Canton family pressing on after fire destroys their home
By Canton CitizenBy Kathy Anderson
It all took place in just a few horrifying minutes, but a two-alarm electrical fire that nearly destroyed a Canton home on Tuesday, February 16, did not destroy its occupants’ spirit of survival and gratitude.
At approximately 10:11 a.m. that snowy day, the Canton Fire Department responded to a call from a fire box near the burning residence at 63 Trayer Road. Molly Notkin and her 18-year-old son Mike were home while an HVAC repairman was working on the family’s furnace.
“We were hearing odd noises, and in the course of walking around the house we heard a ‘pop’ and all of the fire alarms went off in the house,” Molly said. “Mike and I were trying to see where the fire was, then we saw a couch on the first floor on fire but we couldn’t find the fire extinguisher.”
Molly, Mike and the repairman ran from the house and Molly pulled the fire box alarm at the side of the road. Although the house was built in 1978, fire box technology has been used for 150 years and according to the Canton Fire Department, is still one of the quickest ways to summon the department. Molly then called the Fire Department from her cell phone, but they were already on their way.
“The call was a two-alarm fire, which we responded with two engines and a ladder truck,” said CFD Captain Andy Morgan. “Because the smoke had risen into the attic, we received mutual aid from the Stoughton, Norwood and Sharon Fire Departments with two more engines and a ladder.”
While the family escaped unharmed, they lost practically all their belongings, including their beloved 18-year-old cat Patches. By the time the fire department arrived, the home was engulfed in smoke, flames were disgorging from a first-floor window, and Molly said she couldn’t see any part of the house from the street.

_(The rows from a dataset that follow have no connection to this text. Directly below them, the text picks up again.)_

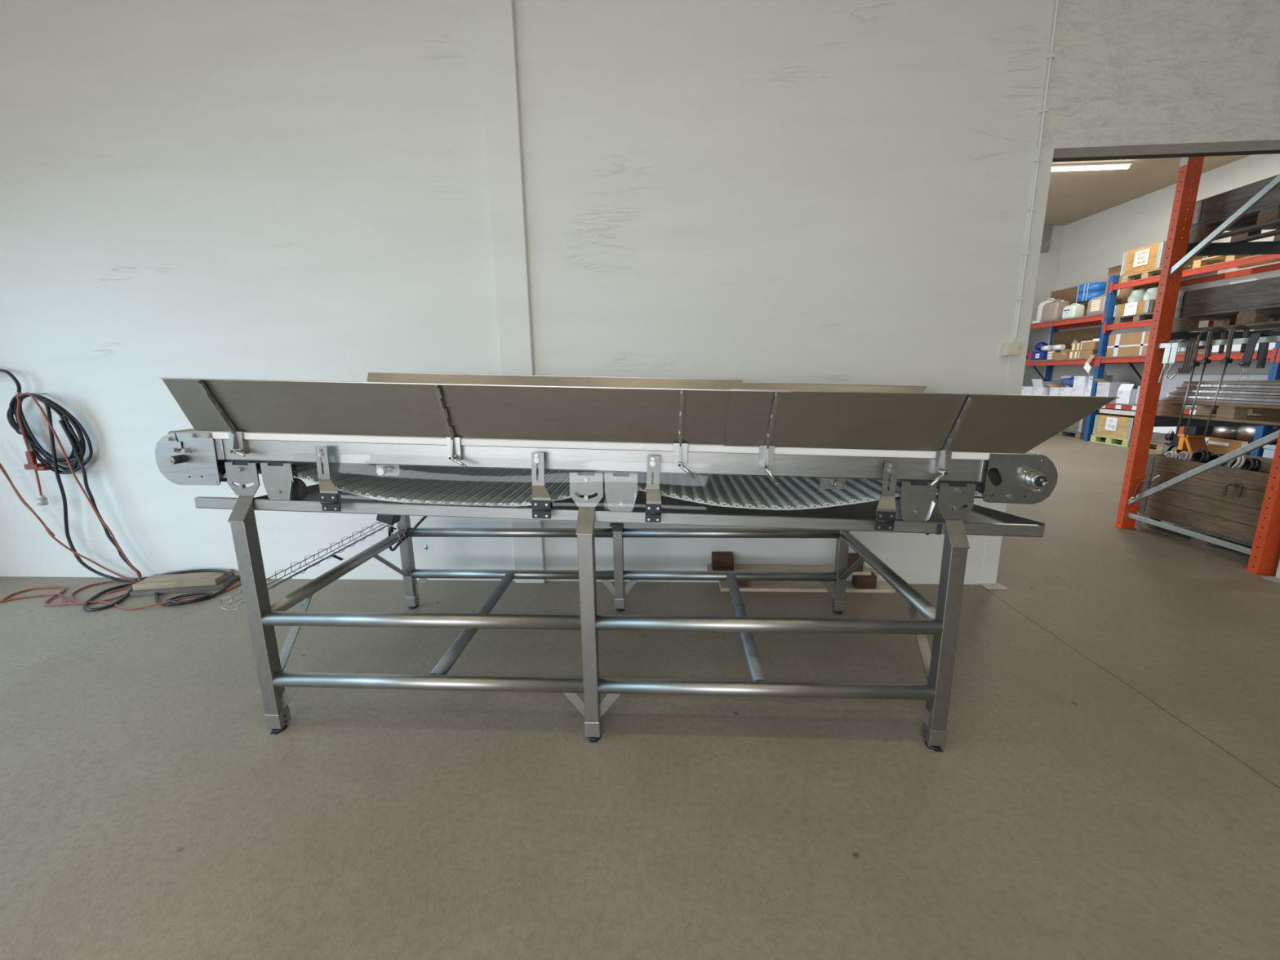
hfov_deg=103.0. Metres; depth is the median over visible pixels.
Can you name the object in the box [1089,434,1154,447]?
pallet
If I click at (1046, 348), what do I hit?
paper roll
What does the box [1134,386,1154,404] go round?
carton
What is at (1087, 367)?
note
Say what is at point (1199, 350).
cardboard box
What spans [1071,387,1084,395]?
carton
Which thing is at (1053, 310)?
canister
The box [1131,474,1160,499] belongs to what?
clamp
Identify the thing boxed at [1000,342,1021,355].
switch box
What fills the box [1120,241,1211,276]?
wooden crate
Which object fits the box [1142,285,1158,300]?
plastic bag
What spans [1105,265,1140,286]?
cardboard box
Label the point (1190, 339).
hook
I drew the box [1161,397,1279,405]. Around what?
sheet
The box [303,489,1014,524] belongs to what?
conveyor belt
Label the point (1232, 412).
pallet
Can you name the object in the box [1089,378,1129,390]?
carton
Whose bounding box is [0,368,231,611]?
cable
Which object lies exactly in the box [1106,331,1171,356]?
cardboard box
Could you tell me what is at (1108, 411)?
box
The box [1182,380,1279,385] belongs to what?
sheet
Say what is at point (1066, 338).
cardboard sheet
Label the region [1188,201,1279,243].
pallet
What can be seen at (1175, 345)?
hanger
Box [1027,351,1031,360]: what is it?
bin
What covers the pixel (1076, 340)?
parcel
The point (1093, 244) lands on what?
wall
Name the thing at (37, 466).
socket
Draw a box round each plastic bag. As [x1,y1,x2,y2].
[1035,342,1048,351]
[1058,377,1074,386]
[1127,288,1147,302]
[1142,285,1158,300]
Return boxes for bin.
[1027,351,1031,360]
[1031,351,1049,359]
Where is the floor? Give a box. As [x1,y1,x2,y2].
[0,431,1279,959]
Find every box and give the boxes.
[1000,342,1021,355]
[1050,285,1078,305]
[1051,349,1071,359]
[1059,351,1069,359]
[1068,350,1097,359]
[1071,341,1098,351]
[1079,301,1088,315]
[1099,408,1135,415]
[1104,282,1158,303]
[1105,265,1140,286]
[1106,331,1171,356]
[1177,346,1204,353]
[1262,444,1276,458]
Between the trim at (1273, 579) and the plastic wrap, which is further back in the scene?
the plastic wrap
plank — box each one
[129,575,239,596]
[132,568,234,591]
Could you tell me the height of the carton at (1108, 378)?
0.351 m
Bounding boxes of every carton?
[1021,386,1033,395]
[1031,378,1050,395]
[1042,381,1059,386]
[1046,383,1066,395]
[1059,386,1072,395]
[1061,375,1079,386]
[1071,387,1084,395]
[1072,376,1088,387]
[1084,387,1091,395]
[1087,370,1113,387]
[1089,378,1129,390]
[1095,390,1117,402]
[1115,383,1137,404]
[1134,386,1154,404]
[1157,373,1268,407]
[1211,342,1275,351]
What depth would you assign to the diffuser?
9.02 m
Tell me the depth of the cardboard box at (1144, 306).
9.79 m
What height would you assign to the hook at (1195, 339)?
0.294 m
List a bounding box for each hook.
[15,391,46,395]
[1177,337,1194,373]
[1180,337,1201,373]
[1182,337,1204,373]
[1185,336,1206,373]
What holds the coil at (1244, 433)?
on the wooden crate at (1226, 445)
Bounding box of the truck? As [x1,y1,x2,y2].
[1161,426,1208,453]
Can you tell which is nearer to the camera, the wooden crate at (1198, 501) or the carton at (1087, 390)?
the wooden crate at (1198, 501)
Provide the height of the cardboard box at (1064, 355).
0.160 m
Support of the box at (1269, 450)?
on the floor
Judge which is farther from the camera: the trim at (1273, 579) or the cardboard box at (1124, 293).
the cardboard box at (1124, 293)
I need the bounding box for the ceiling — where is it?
[1044,155,1249,226]
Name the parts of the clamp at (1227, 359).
rod
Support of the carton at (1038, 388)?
on the rack at (1106, 319)
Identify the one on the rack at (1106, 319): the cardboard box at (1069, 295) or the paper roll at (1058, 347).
the cardboard box at (1069, 295)
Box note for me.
[1083,355,1094,373]
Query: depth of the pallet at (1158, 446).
9.31 m
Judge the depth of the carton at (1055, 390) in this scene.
11.91 m
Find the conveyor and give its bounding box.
[155,372,1119,751]
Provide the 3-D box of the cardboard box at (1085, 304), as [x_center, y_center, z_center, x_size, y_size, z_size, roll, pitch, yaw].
[10.205,-3.799,11.370,0.420,0.360,0.620,0,12,3]
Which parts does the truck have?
frame
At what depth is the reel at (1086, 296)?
11.22 m
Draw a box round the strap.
[1237,333,1270,381]
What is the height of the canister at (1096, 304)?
0.420 m
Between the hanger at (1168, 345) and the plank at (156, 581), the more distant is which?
the hanger at (1168, 345)
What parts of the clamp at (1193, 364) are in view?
rod
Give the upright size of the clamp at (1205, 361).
0.885 m
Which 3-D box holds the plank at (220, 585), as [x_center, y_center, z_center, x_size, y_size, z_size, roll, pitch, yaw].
[-3.385,0.790,3.806,0.600,0.034,0.200,-3,12,-10]
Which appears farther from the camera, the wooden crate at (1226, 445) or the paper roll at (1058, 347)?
the paper roll at (1058, 347)
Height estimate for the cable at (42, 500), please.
1.451 m
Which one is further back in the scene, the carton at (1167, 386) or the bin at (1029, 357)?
the bin at (1029, 357)
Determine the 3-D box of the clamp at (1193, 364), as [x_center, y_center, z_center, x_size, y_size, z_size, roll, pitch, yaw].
[4.609,-0.789,4.231,0.134,0.859,0.058,0,12,3]
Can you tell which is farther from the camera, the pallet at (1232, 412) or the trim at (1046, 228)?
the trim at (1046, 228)
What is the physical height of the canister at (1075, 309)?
0.328 m
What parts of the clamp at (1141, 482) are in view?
frame
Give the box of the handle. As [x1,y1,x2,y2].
[1222,482,1242,497]
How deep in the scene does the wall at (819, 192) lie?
3.31 m
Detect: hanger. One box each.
[1158,339,1180,383]
[1165,339,1187,379]
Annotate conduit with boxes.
[1013,0,1059,342]
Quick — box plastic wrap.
[1173,289,1187,318]
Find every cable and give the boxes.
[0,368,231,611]
[0,462,241,609]
[16,392,140,594]
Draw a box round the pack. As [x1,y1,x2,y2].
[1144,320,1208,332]
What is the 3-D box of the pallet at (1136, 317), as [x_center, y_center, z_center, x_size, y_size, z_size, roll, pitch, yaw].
[9.925,-3.104,9.760,0.800,0.144,1.000,0,12,3]
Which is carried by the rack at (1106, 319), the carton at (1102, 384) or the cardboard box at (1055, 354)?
the cardboard box at (1055, 354)
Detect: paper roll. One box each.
[1040,345,1051,351]
[1049,344,1065,350]
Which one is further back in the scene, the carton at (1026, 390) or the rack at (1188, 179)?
the carton at (1026, 390)
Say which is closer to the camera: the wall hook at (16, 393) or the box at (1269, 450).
the wall hook at (16, 393)
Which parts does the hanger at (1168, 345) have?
bent rod, strap plate
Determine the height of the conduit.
3.376 m
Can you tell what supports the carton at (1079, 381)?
on the carton at (1076, 391)
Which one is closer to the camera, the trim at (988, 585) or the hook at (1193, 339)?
the trim at (988, 585)
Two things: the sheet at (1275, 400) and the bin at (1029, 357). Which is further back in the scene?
the bin at (1029, 357)
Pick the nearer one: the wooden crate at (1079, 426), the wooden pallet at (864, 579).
the wooden pallet at (864, 579)
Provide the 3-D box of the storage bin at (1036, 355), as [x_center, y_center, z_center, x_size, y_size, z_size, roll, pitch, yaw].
[9.760,-3.003,12.295,0.360,0.212,0.400,0,12,3]
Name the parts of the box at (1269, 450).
box lid
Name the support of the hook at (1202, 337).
hanging from the rack at (1188, 179)
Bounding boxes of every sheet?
[1051,327,1101,349]
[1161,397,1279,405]
[1166,395,1279,402]
[1168,391,1279,399]
[1173,389,1279,395]
[1175,386,1279,391]
[1181,383,1279,388]
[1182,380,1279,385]
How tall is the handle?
0.114 m
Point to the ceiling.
(1073, 196)
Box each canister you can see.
[1035,297,1058,320]
[1040,298,1070,321]
[1062,302,1084,319]
[1086,293,1121,315]
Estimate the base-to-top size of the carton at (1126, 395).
0.379 m
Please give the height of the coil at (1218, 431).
0.202 m
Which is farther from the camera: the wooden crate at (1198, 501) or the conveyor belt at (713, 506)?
the wooden crate at (1198, 501)
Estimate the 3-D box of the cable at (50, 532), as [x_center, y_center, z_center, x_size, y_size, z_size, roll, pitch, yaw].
[-3.939,0.288,3.630,1.828,1.103,0.535,0,12,3]
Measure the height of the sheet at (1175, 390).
0.021 m
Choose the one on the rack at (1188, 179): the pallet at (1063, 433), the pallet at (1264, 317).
the pallet at (1264, 317)
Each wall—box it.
[0,0,1279,584]
[1022,225,1064,386]
[1043,153,1279,415]
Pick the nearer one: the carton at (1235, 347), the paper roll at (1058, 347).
the carton at (1235, 347)
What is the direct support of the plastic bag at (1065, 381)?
on the carton at (1064, 391)
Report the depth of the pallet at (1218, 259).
8.46 m
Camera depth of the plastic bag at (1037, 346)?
12.42 m
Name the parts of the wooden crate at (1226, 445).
packed lid
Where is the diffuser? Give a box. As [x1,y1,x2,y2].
[1051,164,1129,171]
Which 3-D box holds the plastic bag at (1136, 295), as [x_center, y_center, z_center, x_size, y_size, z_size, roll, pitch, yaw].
[9.806,-3.523,9.987,0.404,0.457,0.291,0,12,3]
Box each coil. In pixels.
[1211,426,1238,437]
[1235,425,1279,441]
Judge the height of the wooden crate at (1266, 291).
0.197 m
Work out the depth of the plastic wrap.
4.50 m
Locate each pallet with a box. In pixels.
[706,551,895,592]
[1054,430,1106,439]
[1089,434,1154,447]
[1113,312,1153,324]
[1121,264,1217,283]
[1135,511,1279,570]
[1142,442,1213,453]
[1155,400,1279,426]
[1171,303,1279,332]
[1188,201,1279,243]
[1191,254,1279,268]
[1208,450,1227,453]
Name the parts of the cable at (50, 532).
second cord
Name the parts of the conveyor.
plate, support arm, clamp lever, cap plate, mounting plate, leg, hanger plate, rail, leg, long rail, long rail, support arm, clamp lever, panel, long rail, long rail, panel, cap plate, mounting plate, leg, plate, leg, hanger plate, support arm, clamp lever, long rail, long rail, long rail, long rail, clamp lever, support arm, panel, leg, rail, hanger plate, panel, clamp lever, leg, mounting plate, cap plate, support arm, plate
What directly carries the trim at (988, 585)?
attached to the wall at (819, 192)
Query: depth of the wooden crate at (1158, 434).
9.19 m
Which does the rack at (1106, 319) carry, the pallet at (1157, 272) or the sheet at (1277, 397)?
the pallet at (1157, 272)
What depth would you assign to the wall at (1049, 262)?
13.15 m
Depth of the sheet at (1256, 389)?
4.09 m
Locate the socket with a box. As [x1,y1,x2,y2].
[23,450,49,471]
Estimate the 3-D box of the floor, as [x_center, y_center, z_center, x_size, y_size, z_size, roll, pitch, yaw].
[2.452,0.372,5.792,16.330,0.120,18.050,0,12,3]
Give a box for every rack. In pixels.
[1025,253,1279,457]
[1112,156,1279,574]
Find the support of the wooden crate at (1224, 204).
on the pallet at (1248, 228)
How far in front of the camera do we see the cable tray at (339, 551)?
2.60 m
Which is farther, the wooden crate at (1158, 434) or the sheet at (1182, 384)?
the wooden crate at (1158, 434)
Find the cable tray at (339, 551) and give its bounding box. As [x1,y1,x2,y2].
[220,521,388,610]
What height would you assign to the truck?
0.717 m
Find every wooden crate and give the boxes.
[1063,410,1115,432]
[1092,414,1134,439]
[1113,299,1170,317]
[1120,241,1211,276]
[1137,449,1279,549]
[1144,426,1213,444]
[1179,276,1279,315]
[1191,174,1279,226]
[1204,435,1274,455]
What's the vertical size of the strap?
0.345 m
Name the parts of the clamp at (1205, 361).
rod
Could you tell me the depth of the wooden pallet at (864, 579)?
3.60 m
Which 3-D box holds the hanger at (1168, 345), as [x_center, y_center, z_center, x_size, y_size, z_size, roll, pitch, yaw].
[4.607,-1.028,4.431,0.088,0.368,0.051,0,12,3]
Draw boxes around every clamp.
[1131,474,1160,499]
[1175,331,1213,436]
[1183,327,1226,437]
[1202,324,1248,439]
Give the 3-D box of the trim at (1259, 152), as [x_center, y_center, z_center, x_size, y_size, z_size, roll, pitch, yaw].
[3.583,-2.150,3.192,2.542,0.196,0.075,0,12,3]
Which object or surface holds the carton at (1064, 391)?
on the rack at (1106, 319)
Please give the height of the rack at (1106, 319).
3.320 m
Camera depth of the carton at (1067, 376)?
11.90 m
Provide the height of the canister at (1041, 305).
0.582 m
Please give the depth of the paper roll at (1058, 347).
11.80 m
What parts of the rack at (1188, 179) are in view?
foot plate, foot plate
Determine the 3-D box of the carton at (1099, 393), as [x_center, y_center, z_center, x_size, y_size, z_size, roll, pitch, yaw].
[9.668,-1.719,10.454,0.382,0.240,0.300,0,12,3]
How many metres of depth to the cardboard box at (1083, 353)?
10.96 m
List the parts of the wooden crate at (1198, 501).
hose coil, hose coil, hose coil, hose coil, hose coil, hose coil
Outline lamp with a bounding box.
[1051,161,1133,171]
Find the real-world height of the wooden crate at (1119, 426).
0.417 m
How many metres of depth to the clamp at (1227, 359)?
3.93 m
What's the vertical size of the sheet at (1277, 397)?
0.021 m
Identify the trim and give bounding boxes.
[475,0,545,582]
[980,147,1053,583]
[980,582,1007,589]
[1040,225,1051,253]
[1052,150,1279,162]
[1262,576,1279,583]
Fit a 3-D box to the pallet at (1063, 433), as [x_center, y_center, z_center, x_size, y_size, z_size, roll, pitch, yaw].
[9.999,-1.076,11.636,0.800,0.144,1.200,0,12,3]
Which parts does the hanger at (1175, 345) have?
bent rod, strap plate
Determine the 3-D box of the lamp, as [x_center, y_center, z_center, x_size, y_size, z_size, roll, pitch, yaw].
[7.898,-5.550,9.054,1.530,0.090,0.120,0,12,3]
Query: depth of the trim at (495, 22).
3.27 m
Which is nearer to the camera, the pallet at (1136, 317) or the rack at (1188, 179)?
the rack at (1188, 179)
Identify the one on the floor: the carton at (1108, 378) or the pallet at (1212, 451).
the pallet at (1212, 451)
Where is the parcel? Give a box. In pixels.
[1071,338,1086,345]
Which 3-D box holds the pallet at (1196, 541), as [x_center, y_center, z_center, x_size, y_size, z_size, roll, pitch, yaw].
[5.199,0.493,4.347,0.800,0.144,1.200,0,12,3]
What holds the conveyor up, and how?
on the floor
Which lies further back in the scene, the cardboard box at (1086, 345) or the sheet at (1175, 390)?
the cardboard box at (1086, 345)
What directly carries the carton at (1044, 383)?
on the rack at (1106, 319)

“The firefighters told me that overall the fire was very, very hot and it blew out some of the windows,” Molly said. Although the firefighters were able to extinguish the flames, there was little that could be salvaged. Patches was found asphyxiated under one of the upstairs beds.
Seeing the Notkins outside in the blustery, snow-covered street, one of the family’s neighbors, Richard Woods, brought out coats and blankets to keep them warm.
While the damage to the house is still being assessed, the Notkins — Molly, her husband Rick, Canton High School senior Mike and his older brother Matt, a student at Roger Williams University, are staying with friends in Canton.
“We will be signing a lease on a rental house in Canton this week,” Molly said. “We’ve been so fortunate to have good friends to stay with, and since we are an interfaith family, our synagogue, Temple Beth David, and the United Church of Christ, are holding a joint ‘shower’ for us so we can have some things for our new home.”
“People say to us how horrible it was,” Rick said, “and it was, but we are alive and safe. It’s like that line in the movie Finding Nemo, ‘Just keep swimming, just keep swimming.’”
Deputy Fire Chief Scott Johnson said the cause of the fire is still under investigation, but in the meantime the Notkin family has poured their energy into forging a new start.
“It is so unreal,” Molly said. “There are tons and tons of stuff for us to do, but so many people have offered to help and the outpouring from the community has been overwhelming.”